Consumer confidence is taking offDate posted: 2/18/14 06:30:00 AM
With an improved outlook for hiring and growth, consumer confidence surged across the nation in December, reflecting signs that spending could increase throughout 2014.
"We're ending 2013 with good momentum," Stephen Stanley, Pierpont Securities' chief economist, told Bloomberg. "We've seen progress in the labor market. The rise in home values along with the run-up in equity prices is a big element of why people are feeling better."
For the past two years, Stanley's company, Pierpont, has been the second-best forecaster of consumer confidence, according to Bloomberg.
Marking the biggest employment gain in eight years, 2013 also came through with an improved housing market and record stock values, which will help support spending in the new year after boosting household wealth. Bloomberg reported that companies from Apple to Ford are pledging to expand operations in the U.S. as demand continues to improve, which might be the best sign for the nation's economy in 2014.
Automakers sold at a 16.3 million annualized rate in November, which was the highest since May 2007, according to data from Ward's Automotive Group.

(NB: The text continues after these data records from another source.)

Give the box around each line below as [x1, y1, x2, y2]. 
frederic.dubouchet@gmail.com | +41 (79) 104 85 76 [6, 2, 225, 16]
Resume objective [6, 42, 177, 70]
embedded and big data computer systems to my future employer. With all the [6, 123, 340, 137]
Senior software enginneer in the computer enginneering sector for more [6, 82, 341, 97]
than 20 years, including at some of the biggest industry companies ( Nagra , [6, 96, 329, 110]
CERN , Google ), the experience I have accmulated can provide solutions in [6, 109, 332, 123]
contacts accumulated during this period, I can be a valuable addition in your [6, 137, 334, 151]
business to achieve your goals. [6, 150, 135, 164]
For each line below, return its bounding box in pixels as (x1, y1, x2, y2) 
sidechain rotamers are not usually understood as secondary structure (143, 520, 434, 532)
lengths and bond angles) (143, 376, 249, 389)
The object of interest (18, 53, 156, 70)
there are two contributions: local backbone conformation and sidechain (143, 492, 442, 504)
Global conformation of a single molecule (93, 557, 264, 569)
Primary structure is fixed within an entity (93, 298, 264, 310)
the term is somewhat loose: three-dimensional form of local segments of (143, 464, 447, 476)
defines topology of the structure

"The upbeat consumer mood bodes well for spending in 2014," Senior Economist Michael Dolega of TD Economics told the Associated Press.
Rising confidence level
The Conference Board recently reported that its index of consumer confidence climbed from 72 in November to 78.1 in December. While November's figure was revised up from 70.4, December signals the first month of increase after three months of decline.

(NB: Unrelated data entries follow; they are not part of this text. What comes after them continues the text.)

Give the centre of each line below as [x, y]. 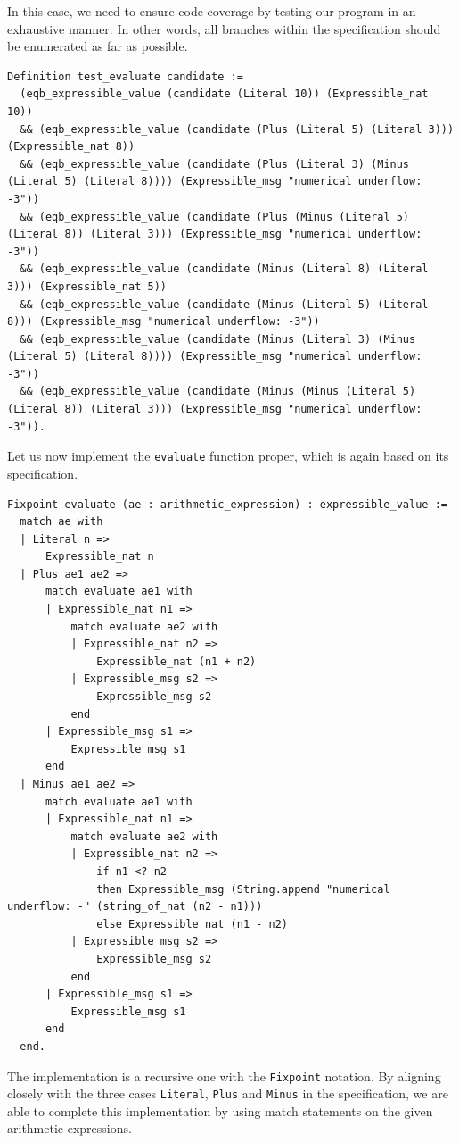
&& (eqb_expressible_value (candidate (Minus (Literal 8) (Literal [224, 269]
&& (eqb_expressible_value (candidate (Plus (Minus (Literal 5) [215, 217]
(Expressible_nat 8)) [71, 147]
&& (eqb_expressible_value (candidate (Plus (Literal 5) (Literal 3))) [237, 129]
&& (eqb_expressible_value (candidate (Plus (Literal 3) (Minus [215, 164]
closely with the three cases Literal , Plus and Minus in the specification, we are [228, 1093]
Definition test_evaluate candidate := [125, 76]
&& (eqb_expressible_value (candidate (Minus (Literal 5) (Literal [224, 304]
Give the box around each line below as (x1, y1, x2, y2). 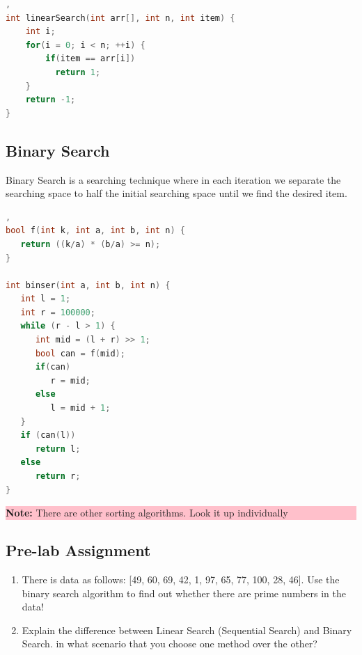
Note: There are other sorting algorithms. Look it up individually (6, 505, 288, 520)
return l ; (35, 443, 81, 454)
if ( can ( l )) (20, 430, 76, 441)
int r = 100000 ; (20, 307, 95, 317)
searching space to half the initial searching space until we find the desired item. (6, 186, 347, 200)
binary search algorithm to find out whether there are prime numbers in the (22, 585, 347, 600)
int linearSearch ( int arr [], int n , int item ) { (6, 13, 235, 23)
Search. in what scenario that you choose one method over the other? (22, 636, 317, 651)
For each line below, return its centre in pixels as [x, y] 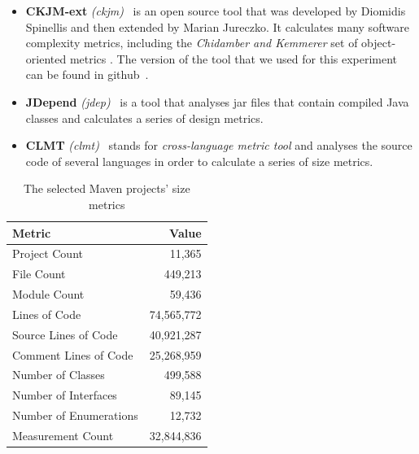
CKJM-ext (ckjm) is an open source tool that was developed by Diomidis [216, 11]
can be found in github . [87, 74]
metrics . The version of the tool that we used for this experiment [234, 58]
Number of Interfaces [65, 395]
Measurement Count [63, 435]
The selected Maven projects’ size [107, 188]
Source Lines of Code [65, 334]
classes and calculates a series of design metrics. [144, 118]
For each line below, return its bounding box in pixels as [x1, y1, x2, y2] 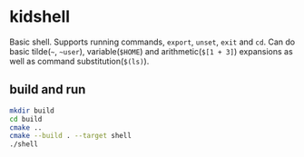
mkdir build [9, 106, 54, 115]
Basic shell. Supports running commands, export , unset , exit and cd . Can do [9, 36, 296, 47]
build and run [9, 82, 86, 97]
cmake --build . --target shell [9, 132, 132, 141]
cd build [9, 114, 43, 123]
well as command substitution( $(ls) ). [9, 55, 150, 66]
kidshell [9, 6, 71, 27]
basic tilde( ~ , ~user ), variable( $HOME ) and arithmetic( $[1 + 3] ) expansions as [9, 45, 293, 56]
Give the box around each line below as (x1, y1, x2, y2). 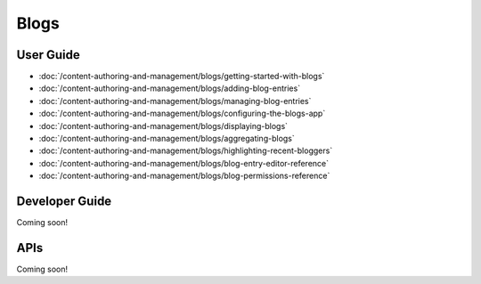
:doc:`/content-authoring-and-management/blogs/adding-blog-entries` (38, 83, 301, 93)
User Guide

"Despite the many challenges throughout 2013, consumers are in better spirits today than when the year began," said Lynn Franco, the Conference Board's director of economic indicators, according to Bloomberg.
Willing to spend more money
The confidence report implies that Americans are willing to spend more on large purchases, according to the AP. More Americans are planning on buying a home and a major appliance in the next six months, and Dolega said that is "very encouraging, leaving us hopeful that gradually rising interest rates will not derail the housing recovery."

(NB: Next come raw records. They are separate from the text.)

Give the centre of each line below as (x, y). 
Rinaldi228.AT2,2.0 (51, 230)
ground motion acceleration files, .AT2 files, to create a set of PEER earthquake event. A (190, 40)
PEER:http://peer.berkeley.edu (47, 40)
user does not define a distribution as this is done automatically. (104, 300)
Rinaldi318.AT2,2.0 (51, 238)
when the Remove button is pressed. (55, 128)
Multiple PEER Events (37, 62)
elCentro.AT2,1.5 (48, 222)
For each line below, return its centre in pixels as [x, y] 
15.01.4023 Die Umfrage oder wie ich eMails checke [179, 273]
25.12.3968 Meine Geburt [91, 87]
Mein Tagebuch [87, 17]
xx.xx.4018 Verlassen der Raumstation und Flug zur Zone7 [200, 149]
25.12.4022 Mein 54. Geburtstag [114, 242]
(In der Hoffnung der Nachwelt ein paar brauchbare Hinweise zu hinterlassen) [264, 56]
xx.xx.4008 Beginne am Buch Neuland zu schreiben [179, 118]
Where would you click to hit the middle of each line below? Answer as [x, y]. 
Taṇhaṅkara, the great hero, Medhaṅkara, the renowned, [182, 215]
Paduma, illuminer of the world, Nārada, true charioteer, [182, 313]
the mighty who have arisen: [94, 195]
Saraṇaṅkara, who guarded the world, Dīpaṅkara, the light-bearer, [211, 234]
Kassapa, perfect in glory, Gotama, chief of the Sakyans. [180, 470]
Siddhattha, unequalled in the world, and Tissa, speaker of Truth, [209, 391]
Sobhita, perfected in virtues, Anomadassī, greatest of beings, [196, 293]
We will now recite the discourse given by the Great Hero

The number of Americans planning to purchase a home in the next six months increased to the highest level since July, while the percentage also increased from November to December for Americans planning to buy a major household appliance.
"There's certainly room for home prices to continue rising in the coming year," Dana Saporta, an economist at Credit Suisse, told Bloomberg. "As home prices continue to rise, more and more homeowners who are underwater on their mortgages will see their financial situations improving. Just getting out of that underwater position should be a big help to the economy."